3. En una perspectiva general, los datos evidencian mayores niveles de seguridad económica estructural entre la población de las comunidades del norte y noroeste español, incluyendo las regiones de Aragón, La Rioja, Navarra, Asturias y, en gran medida, Galicia. Dentro de este bloque, Euskadi se posiciona claramente por debajo del resto en los dos indicadores considerados, con cifras favorables que sólo es posible encontrar en algunos estados del centro y norte de Europa.

En la posición opuesta, las situaciones menos favorecidas corresponden en todos los casos a Canarias, Andalucía y la Comunidad Valenciana. Murcia y Extremadura, así como Madrid, Cataluña y Baleares se sitúan también por encima de la media española en algunos de los indicadores analizados. Cantabria y Castilla-La Mancha se acercan por su parte, y en ambos indicadores, a las cifras generales de España.

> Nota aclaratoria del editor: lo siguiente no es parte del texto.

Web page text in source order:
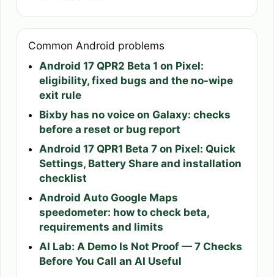
Common Android problems
Android 17 QPR2 Beta 1 on Pixel:
eligibility, fixed bugs and the no-wipe
exit rule
Bixby has no voice on Galaxy: checks
before a reset or bug report
Android 17 QPR1 Beta 7 on Pixel: Quick
Settings, Battery Share and installation
checklist
Android Auto Google Maps
speedometer: how to check beta,
requirements and limits
AI Lab: A Demo Is Not Proof — 7 Checks
Before You Call an AI Useful
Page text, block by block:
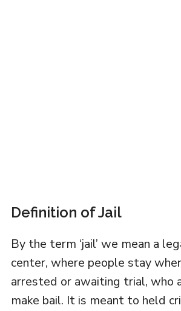
Definition of Jail
By the term ‘jail’ we mean a
center, where people stay
arrested or awaiting trial, who
make bail. It is meant to held
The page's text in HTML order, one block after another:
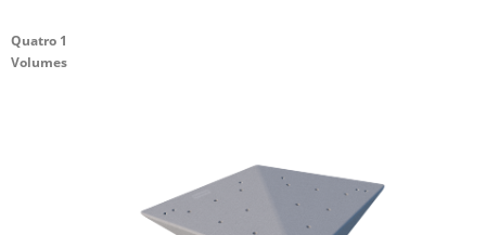
Quatro 1
Volumes

Como vienen reflejando muchos de los análisis realizados con anterioridad en este blog, vuelve así a confirmarse la peculiar posición social de comunidades autónomas que, como Madrid, Cataluña o Illes Balears, tienden a considerarse como algunas de las zonas más prósperas del país. Los datos relativos a seguridad económica de la población indican que esta percepción es, al menos en parte, errónea.

Aunque en Madrid e Illes Balears, y respecto a la media española, la superior proporción de población que gasta más de lo que ingresa pueda vincularse a una mayor capacidad de gasto asociada al ahorro, el porcentaje de personas en hogares incapaces de hacer frente a un gasto extraordinario se acerca más a la elevada media española que a la situación de las comunidades autónomas con mayores niveles de seguridad económica.

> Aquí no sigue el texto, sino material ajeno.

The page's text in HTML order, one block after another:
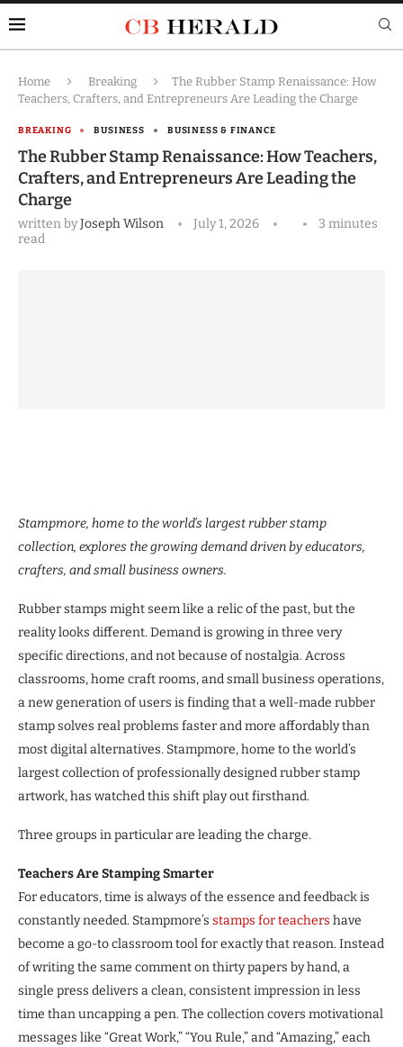
Home Breaking
The Rubber Stamp Renaissance: How
Teachers, Crafters, and Entrepreneurs Are Leading the Charge
BREAKING BUSINESS BUSINESS & FINANCE
The Rubber Stamp Renaissance: How Teachers,
Crafters, and Entrepreneurs Are Leading the
Charge
written byJoseph Wilson July 1, 2026
3 minutes
read
Stampmore, home to the world’s largest rubber stamp
collection, explores the growing demand driven by educators,
crafters, and small business owners.
Rubber stamps might seem like a relic of the past, but the
reality looks different. Demand is growing in three very
specific directions, and not because of nostalgia. Across
classrooms, home craft rooms, and small business operations,
a new generation of users is finding that a well-made rubber
stamp solves real problems faster and more affordably than
most digital alternatives. Stampmore, home to the world’s
largest collection of professionally designed rubber stamp
artwork, has watched this shift play out firsthand.
Three groups in particular are leading the charge.
Teachers Are Stamping Smarter
For educators, time is always of the essence and feedback is
constantly needed. Stampmore’s stamps for teachers have
become a go-to classroom tool for exactly that reason. Instead
of writing the same comment on thirty papers by hand, a
single press delivers a clean, consistent impression in less
time than uncapping a pen. The collection covers motivational
messages like “Great Work,” “You Rule,” and “Amazing,” each

En Cataluña, por su parte, la comparativamente baja proporción, en el contexto español, de personas en hogares con gastos superiores a los ingresos refleja ante todo estrategias más eficaces de ajuste financiero dentro de los hogares. Porque, como revelan los datos del gráfico 2, esta capacidad de ajuste contrasta con cifras prácticamente iguales a la elevada media española (37,2 frente a 38,7%) en la proporción de personas en hogares incapaces de hacer frente a un gasto extraordinario con sus propios recursos.

En la zona sur y sureste, y en contraste con la Comunidad Valenciana y Castilla-La Mancha, Murcia y Extremadura se acercan a Cataluña en esta mayor capacidad diferencial de ajuste entre gastos e ingresos, a pesar de una muy elevada proporción de hogares (43,4 y 48%) incapaces de hacer frente a un gasto extraordinario.

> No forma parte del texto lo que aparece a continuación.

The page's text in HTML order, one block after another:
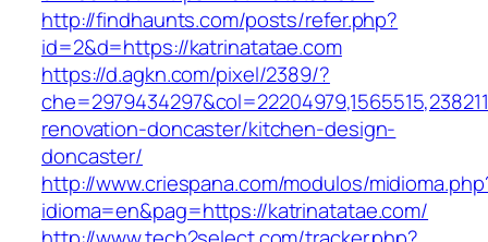
http://findhaunts.com/posts/refer.php?
id=2&d=https://katrinatatae.com
https://d.agkn.com/pixel/2389/?
renovation-doncaster/kitchen-design-
doncaster/
http://www.criespana.com/modulos/
idioma=en&pag=https://katrinatatae.com/

Los datos, en cualquier caso, muestran los potenciales efectos destructivos que, para una parte sustancial de la población española, pueden tener muy ligeras variaciones coyunturales en los niveles de ingresos. Por desgracia, lejos de adaptarse a la realidad tras la crisis de 2008-2013, la política de garantia de ingresos de la Seguridad Social española, a diferencia de la acción autonómica en rentas mínimas, ha sido incapaz de definir líneas de mejora para garantizar mayores niveles de protección a la poblacion en riesgo en España.